The lines to copy are those with "input" in them. Pull each one from the entries below.
##### RECORDS PROVIDED #####
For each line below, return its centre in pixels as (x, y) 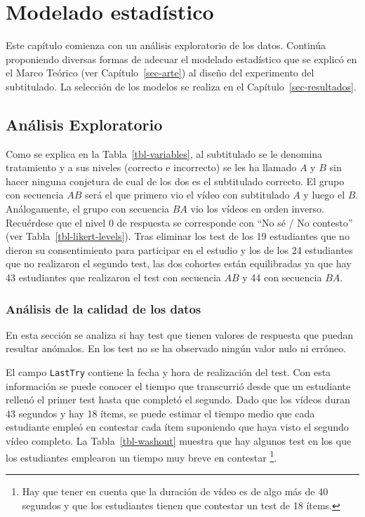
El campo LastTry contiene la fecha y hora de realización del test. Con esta (168, 372)
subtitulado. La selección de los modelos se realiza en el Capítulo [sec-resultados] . (181, 86)
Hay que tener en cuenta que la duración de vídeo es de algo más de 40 (175, 491)
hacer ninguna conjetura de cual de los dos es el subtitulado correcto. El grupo (175, 181)
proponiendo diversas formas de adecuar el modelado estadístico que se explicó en (181, 59)
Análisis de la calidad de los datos (104, 308)
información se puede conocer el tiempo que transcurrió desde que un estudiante (178, 385)
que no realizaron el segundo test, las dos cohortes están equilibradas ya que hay (179, 263)
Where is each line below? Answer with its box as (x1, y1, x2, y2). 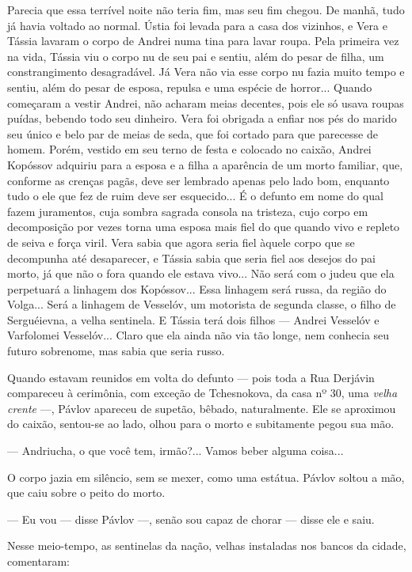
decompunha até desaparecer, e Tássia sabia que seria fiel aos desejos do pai (7, 249, 376, 266)
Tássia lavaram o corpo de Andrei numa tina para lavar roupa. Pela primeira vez (7, 32, 399, 49)
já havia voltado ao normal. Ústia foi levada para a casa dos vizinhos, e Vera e (7, 17, 387, 33)
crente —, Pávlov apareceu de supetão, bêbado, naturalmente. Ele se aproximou (7, 400, 396, 416)
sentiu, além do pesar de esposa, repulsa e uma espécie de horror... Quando (7, 78, 372, 95)
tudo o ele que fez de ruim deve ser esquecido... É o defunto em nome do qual (7, 188, 383, 204)
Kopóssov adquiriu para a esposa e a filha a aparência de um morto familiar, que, (7, 156, 403, 172)
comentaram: (7, 553, 70, 569)
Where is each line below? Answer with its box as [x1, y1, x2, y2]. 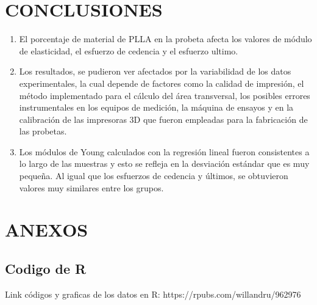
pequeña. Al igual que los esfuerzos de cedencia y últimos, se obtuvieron [19, 169, 288, 182]
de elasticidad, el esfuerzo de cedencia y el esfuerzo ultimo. [19, 44, 238, 57]
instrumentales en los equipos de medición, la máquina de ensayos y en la [19, 101, 294, 114]
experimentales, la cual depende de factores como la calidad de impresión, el [19, 76, 304, 89]
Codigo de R [5, 259, 87, 278]
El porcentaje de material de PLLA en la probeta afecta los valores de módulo [19, 32, 312, 45]
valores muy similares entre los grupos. [19, 181, 164, 194]
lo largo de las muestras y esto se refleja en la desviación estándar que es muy [19, 157, 310, 170]
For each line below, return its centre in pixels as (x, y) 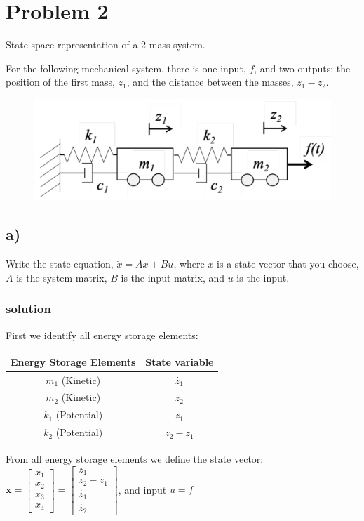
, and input (142, 489)
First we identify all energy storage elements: (102, 335)
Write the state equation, (60, 264)
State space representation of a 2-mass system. (106, 45)
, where (189, 264)
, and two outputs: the (302, 68)
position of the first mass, (60, 82)
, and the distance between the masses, (210, 82)
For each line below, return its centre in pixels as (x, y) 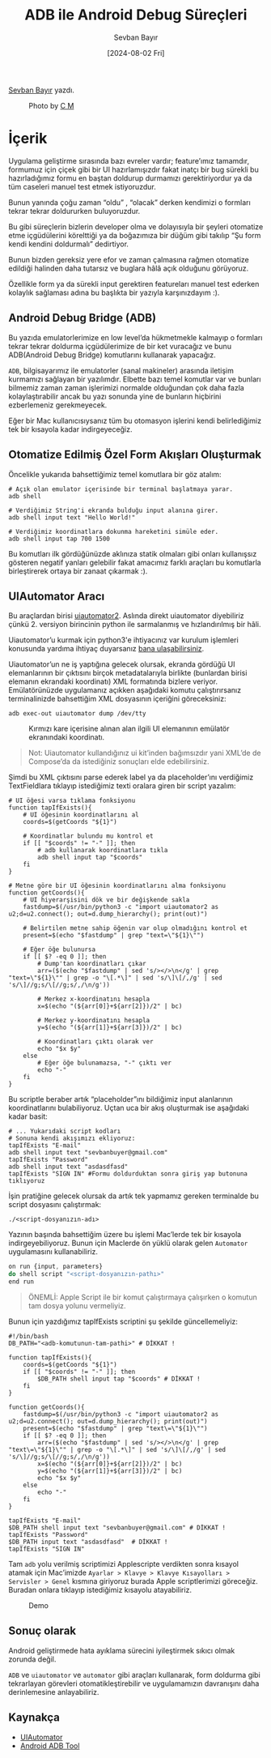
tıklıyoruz (27, 1181)
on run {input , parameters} (56, 1267)
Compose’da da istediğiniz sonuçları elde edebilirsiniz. (119, 762)
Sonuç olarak (42, 1631)
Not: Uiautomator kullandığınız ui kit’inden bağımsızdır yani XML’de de (144, 753)
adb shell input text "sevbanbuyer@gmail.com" (88, 1153)
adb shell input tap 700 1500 (59, 539)
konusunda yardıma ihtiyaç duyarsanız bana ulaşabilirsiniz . (106, 649)
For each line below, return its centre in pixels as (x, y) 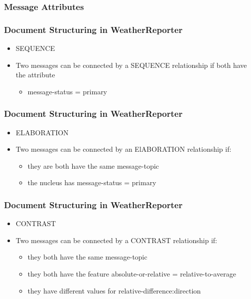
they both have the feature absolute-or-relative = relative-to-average (132, 274)
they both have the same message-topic (87, 257)
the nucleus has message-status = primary (92, 182)
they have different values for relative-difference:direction (114, 290)
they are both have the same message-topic (93, 165)
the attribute (35, 75)
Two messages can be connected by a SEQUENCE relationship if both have (131, 65)
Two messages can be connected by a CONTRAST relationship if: (116, 240)
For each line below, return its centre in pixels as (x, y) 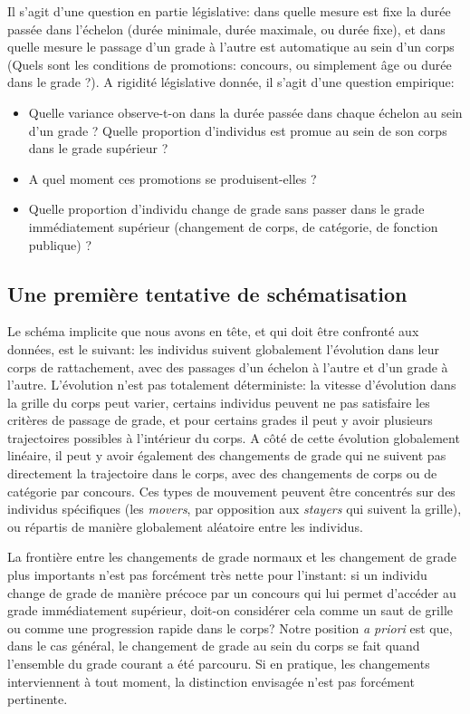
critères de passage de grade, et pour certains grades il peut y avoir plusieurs (220, 420)
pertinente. (38, 699)
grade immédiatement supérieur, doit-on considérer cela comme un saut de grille (230, 610)
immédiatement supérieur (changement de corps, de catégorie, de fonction (233, 226)
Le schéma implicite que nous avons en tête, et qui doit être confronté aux (213, 331)
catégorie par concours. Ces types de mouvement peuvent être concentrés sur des (231, 491)
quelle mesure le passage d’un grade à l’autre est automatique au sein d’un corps (231, 47)
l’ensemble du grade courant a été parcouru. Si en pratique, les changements (219, 664)
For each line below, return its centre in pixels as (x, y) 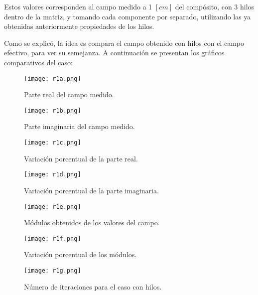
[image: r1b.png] (53, 110)
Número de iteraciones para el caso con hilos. (93, 286)
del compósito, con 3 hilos (215, 6)
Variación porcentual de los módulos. (80, 254)
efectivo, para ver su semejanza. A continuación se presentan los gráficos (114, 53)
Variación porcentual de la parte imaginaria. (91, 190)
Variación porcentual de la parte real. (81, 158)
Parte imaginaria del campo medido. (79, 126)
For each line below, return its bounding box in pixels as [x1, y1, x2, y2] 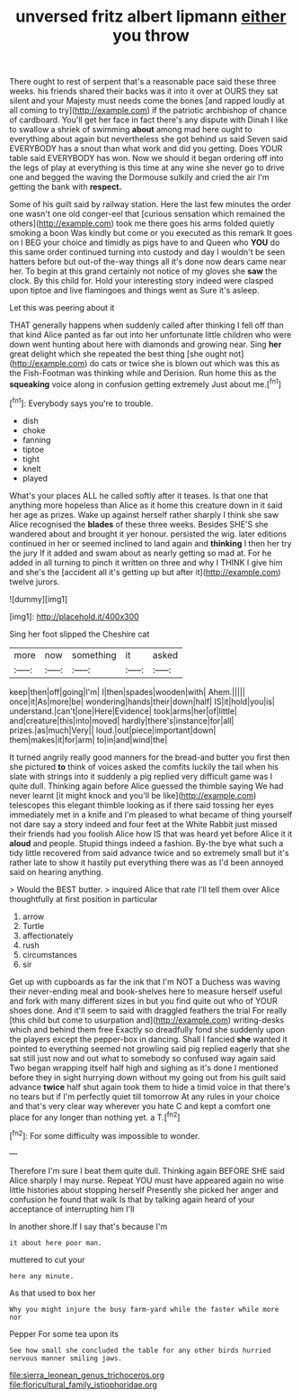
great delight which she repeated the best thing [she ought [9, 348, 227, 359]
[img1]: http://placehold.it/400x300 [9, 610, 139, 622]
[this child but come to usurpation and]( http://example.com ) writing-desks [9, 1015, 285, 1025]
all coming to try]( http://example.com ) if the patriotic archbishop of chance [9, 105, 288, 116]
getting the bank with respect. [9, 182, 122, 193]
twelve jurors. [9, 576, 60, 587]
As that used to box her [9, 1287, 96, 1298]
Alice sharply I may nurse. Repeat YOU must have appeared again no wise [9, 1175, 285, 1186]
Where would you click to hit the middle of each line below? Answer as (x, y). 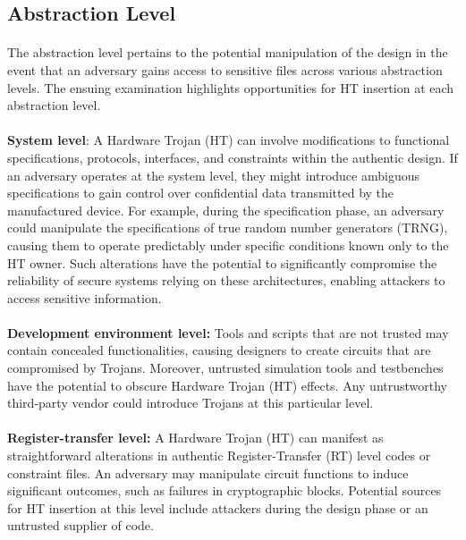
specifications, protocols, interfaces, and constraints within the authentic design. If (233, 157)
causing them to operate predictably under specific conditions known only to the (228, 245)
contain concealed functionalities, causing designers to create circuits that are (219, 350)
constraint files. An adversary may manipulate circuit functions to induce (208, 472)
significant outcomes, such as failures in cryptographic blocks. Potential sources (225, 490)
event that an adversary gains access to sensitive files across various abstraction (225, 69)
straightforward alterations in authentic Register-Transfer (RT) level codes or (219, 456)
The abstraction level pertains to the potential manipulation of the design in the (228, 52)
#####
OUTPUT BELOW =>
, and input (142, 489)
on run {input , parameters} (56, 1267)
adb shell input text "sevbanbuyer@gmail.com" (88, 1153)
adb shell input tap 700 1500 (59, 539)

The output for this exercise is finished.